*What needs to be done*
Copy exactly the lines of the material below that fall between the line with "nng_ctx_open(3) , nng_strerror(3)" and the line with "study, however, only", both of those lines included; pictures stay out.

%%

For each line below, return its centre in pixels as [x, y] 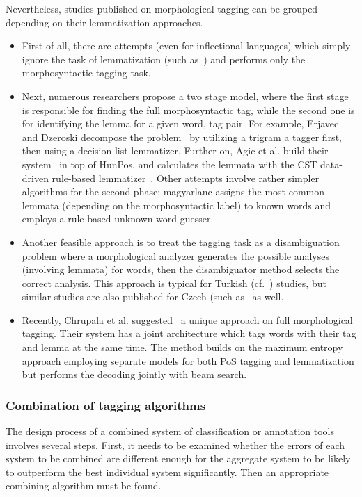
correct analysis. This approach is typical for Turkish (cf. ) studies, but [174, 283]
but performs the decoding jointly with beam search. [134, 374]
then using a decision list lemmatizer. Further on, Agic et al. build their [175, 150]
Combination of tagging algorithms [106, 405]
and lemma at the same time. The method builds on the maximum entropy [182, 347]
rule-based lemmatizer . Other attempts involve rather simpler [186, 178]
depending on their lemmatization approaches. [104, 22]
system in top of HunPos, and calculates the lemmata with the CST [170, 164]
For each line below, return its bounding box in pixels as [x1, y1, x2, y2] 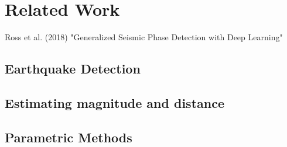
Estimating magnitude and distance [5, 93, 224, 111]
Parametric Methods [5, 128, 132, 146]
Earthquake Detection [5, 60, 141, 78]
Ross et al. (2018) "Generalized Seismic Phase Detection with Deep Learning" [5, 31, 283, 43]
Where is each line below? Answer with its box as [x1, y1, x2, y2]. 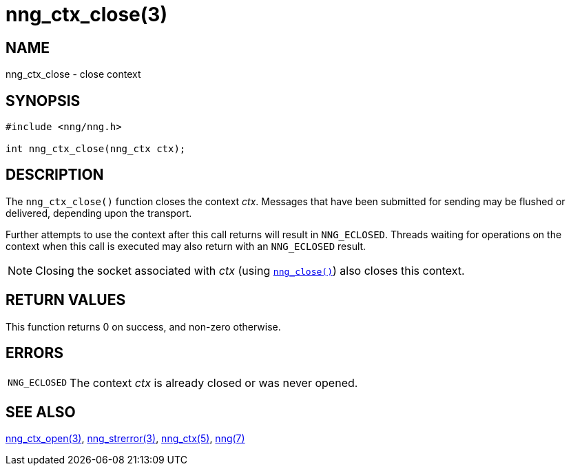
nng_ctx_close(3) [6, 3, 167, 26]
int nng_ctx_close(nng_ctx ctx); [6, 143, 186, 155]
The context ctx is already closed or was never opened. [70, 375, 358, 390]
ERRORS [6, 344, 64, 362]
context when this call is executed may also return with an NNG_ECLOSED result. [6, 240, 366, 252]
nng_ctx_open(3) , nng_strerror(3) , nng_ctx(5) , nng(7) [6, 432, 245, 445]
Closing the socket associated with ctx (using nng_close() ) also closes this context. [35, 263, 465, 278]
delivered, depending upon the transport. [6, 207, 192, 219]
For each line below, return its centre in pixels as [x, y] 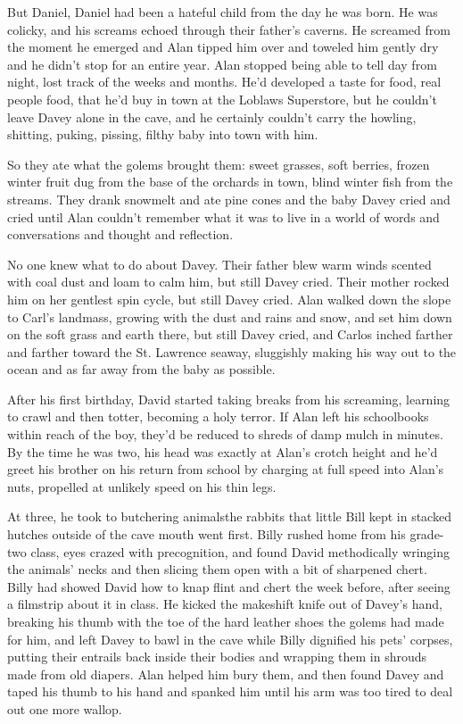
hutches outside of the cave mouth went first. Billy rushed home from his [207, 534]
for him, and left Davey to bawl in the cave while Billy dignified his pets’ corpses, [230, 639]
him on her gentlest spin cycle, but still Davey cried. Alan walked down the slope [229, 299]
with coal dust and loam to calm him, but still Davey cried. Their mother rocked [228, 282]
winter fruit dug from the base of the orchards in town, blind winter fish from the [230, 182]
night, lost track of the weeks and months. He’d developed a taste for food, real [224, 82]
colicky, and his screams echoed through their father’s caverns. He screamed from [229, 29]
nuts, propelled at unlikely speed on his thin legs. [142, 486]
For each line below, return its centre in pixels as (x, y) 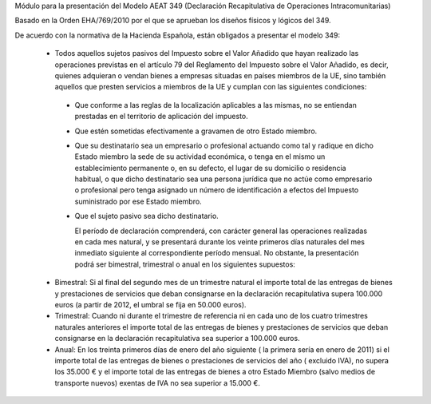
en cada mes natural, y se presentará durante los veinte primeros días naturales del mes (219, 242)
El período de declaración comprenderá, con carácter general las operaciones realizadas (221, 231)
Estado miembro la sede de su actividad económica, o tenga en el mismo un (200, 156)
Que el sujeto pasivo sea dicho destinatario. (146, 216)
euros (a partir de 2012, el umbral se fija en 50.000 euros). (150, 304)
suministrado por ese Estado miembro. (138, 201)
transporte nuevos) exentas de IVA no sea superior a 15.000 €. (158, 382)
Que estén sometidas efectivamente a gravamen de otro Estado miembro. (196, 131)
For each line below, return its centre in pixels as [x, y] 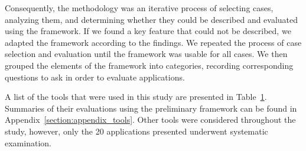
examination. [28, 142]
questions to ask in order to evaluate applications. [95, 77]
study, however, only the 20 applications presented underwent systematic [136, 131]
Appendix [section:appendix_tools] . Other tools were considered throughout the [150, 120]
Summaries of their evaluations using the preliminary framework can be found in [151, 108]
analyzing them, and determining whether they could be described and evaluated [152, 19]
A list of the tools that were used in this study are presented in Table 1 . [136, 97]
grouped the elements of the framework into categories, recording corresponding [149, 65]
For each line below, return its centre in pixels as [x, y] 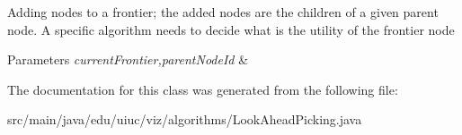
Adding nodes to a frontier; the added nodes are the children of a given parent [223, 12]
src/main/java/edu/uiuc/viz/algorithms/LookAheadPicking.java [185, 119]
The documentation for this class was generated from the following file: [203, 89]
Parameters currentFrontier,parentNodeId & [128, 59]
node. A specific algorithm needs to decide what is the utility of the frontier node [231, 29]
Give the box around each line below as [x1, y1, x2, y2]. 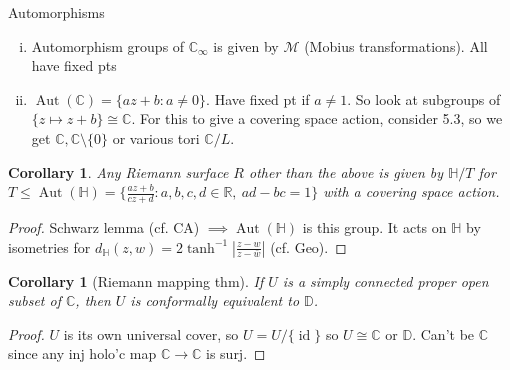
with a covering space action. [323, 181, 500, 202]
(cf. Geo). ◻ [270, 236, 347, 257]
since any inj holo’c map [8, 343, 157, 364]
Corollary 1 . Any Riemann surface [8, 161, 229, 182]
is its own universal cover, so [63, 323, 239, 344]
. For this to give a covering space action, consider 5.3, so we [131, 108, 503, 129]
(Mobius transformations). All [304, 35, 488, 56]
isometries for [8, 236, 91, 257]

%%
%%

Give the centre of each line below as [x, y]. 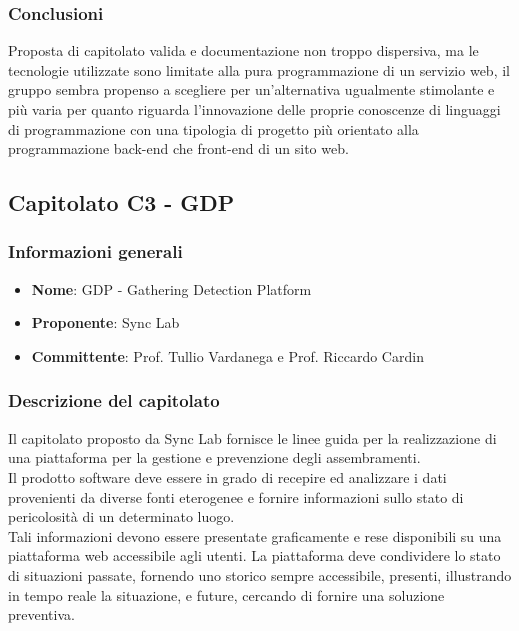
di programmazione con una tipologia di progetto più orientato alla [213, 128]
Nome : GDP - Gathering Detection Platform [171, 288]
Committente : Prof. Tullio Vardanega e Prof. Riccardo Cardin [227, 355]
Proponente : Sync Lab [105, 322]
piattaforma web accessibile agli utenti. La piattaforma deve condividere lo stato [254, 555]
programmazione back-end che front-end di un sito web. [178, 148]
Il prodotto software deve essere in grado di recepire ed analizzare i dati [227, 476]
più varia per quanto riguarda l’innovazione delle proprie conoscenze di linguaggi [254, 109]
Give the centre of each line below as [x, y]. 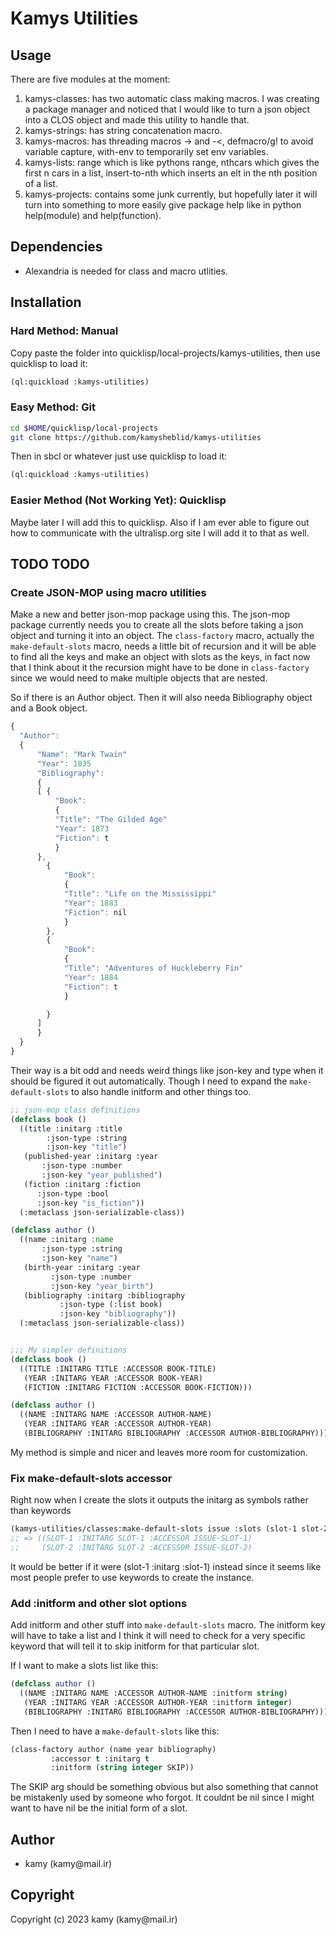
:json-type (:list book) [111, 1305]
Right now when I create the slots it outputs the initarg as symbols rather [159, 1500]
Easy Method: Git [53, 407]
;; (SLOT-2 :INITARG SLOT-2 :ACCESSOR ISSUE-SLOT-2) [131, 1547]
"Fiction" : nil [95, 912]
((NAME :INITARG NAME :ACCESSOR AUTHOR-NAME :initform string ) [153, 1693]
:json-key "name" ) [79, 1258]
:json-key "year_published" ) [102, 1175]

%%

*Finished exercise*
nng_ctx_open(3) , nng_strerror(3) , nng_ctx(5) , nng(7) [6, 432, 245, 445]
Closing the socket associated with ctx (using nng_close() ) also closes this context. [35, 263, 465, 278]
delivered, depending upon the transport. [6, 207, 192, 219]
For each line below, return its centre in pixels as [x, y] 
hutches outside of the cave mouth went first. Billy rushed home from his [207, 534]
for him, and left Davey to bawl in the cave while Billy dignified his pets’ corpses, [230, 639]
him on her gentlest spin cycle, but still Davey cried. Alan walked down the slope [229, 299]
with coal dust and loam to calm him, but still Davey cried. Their mother rocked [228, 282]
winter fruit dug from the base of the orchards in town, blind winter fish from the [230, 182]
night, lost track of the weeks and months. He’d developed a taste for food, real [224, 82]
colicky, and his screams echoed through their father’s caverns. He screamed from [229, 29]
nuts, propelled at unlikely speed on his thin legs. [142, 486]
For each line below, return its centre in pixels as (x, y) 
en cada mes natural, y se presentará durante los veinte primeros días naturales del mes (219, 242)
El período de declaración comprenderá, con carácter general las operaciones realizadas (221, 231)
Estado miembro la sede de su actividad económica, o tenga en el mismo un (200, 156)
Que el sujeto pasivo sea dicho destinatario. (146, 216)
euros (a partir de 2012, el umbral se fija en 50.000 euros). (150, 304)
suministrado por ese Estado miembro. (138, 201)
transporte nuevos) exentas de IVA no sea superior a 15.000 €. (158, 382)
Que estén sometidas efectivamente a gravamen de otro Estado miembro. (196, 131)
For each line below, return its centre in pixels as [x, y] 
examination. [28, 142]
questions to ask in order to evaluate applications. [95, 77]
study, however, only the 20 applications presented underwent systematic [136, 131]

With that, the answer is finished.